_REQUIRED WORK_:
For the data that follows, print the line with "光伏故事(11)：留学", the line with "寓意——吉祥如意。在家中放置一些橙子，既可以增添色彩，又能给人带来", and all lines between them, exactly as they stand. Omit pictures and add nothing.

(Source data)
........

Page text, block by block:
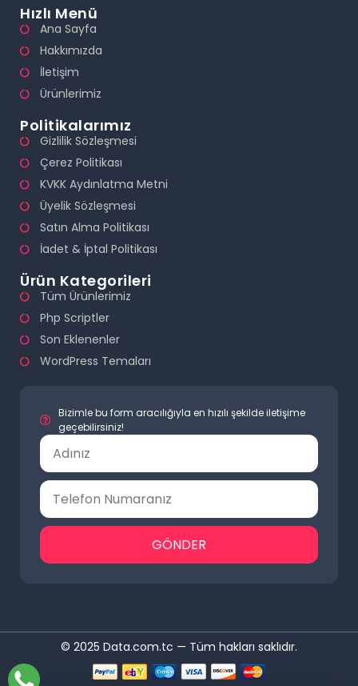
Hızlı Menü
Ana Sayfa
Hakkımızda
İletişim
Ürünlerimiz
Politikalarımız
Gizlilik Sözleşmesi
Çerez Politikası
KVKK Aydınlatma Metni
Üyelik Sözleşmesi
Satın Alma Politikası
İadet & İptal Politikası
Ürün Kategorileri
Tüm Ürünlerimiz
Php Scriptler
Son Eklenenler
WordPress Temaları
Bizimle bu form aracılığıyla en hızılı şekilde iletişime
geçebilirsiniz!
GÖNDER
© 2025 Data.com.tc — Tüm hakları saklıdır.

........

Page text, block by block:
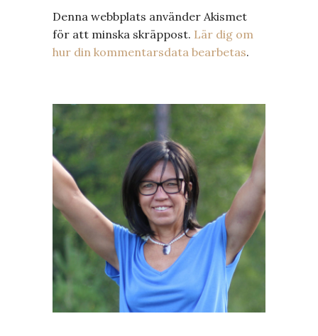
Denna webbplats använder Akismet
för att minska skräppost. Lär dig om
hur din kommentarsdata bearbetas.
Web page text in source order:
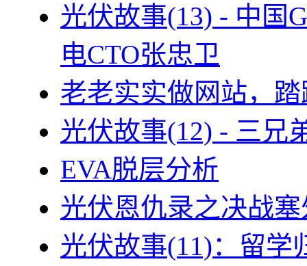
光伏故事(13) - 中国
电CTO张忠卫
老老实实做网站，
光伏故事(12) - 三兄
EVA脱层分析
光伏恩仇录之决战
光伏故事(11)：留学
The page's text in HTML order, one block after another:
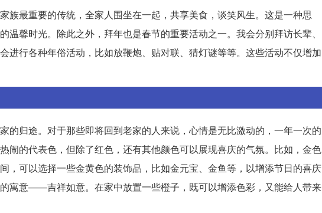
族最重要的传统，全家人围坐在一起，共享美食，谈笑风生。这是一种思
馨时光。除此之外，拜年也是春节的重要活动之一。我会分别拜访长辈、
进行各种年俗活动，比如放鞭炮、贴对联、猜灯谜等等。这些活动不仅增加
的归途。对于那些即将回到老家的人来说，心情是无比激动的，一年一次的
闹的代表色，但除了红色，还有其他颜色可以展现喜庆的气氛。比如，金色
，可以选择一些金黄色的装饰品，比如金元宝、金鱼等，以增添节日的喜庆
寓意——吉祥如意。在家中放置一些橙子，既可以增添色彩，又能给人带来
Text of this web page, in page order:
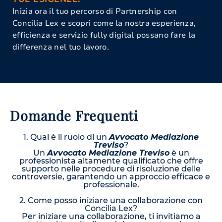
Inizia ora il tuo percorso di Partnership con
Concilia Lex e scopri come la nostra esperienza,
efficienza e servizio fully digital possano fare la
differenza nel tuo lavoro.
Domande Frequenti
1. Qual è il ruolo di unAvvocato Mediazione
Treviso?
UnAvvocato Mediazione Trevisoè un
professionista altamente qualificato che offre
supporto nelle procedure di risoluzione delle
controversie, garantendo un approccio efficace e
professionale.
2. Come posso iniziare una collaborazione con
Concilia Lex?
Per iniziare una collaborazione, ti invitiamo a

........

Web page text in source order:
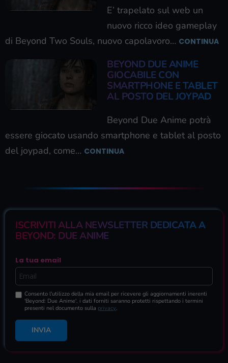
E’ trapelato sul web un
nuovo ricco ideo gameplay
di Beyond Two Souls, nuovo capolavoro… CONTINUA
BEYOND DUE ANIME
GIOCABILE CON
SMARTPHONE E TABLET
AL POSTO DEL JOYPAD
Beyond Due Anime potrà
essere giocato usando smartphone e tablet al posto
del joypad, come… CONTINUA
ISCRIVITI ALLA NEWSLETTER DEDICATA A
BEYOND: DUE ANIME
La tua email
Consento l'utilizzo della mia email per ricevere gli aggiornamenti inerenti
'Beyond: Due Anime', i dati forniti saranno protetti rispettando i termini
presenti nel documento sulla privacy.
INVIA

........

_EXERCISE SOLUTION_:
光伏故事(11)：留学
The page's text in HTML order, one block after another:
族最重要的传统，全家人围坐在一起，共享美食，谈笑风生。这是一种思
馨时光。除此之外，拜年也是春节的重要活动之一。我会分别拜访长辈、
进行各种年俗活动，比如放鞭炮、贴对联、猜灯谜等等。这些活动不仅增加
的归途。对于那些即将回到老家的人来说，心情是无比激动的，一年一次的
闹的代表色，但除了红色，还有其他颜色可以展现喜庆的气氛。比如，金色
，可以选择一些金黄色的装饰品，比如金元宝、金鱼等，以增添节日的喜庆
寓意——吉祥如意。在家中放置一些橙子，既可以增添色彩，又能给人带来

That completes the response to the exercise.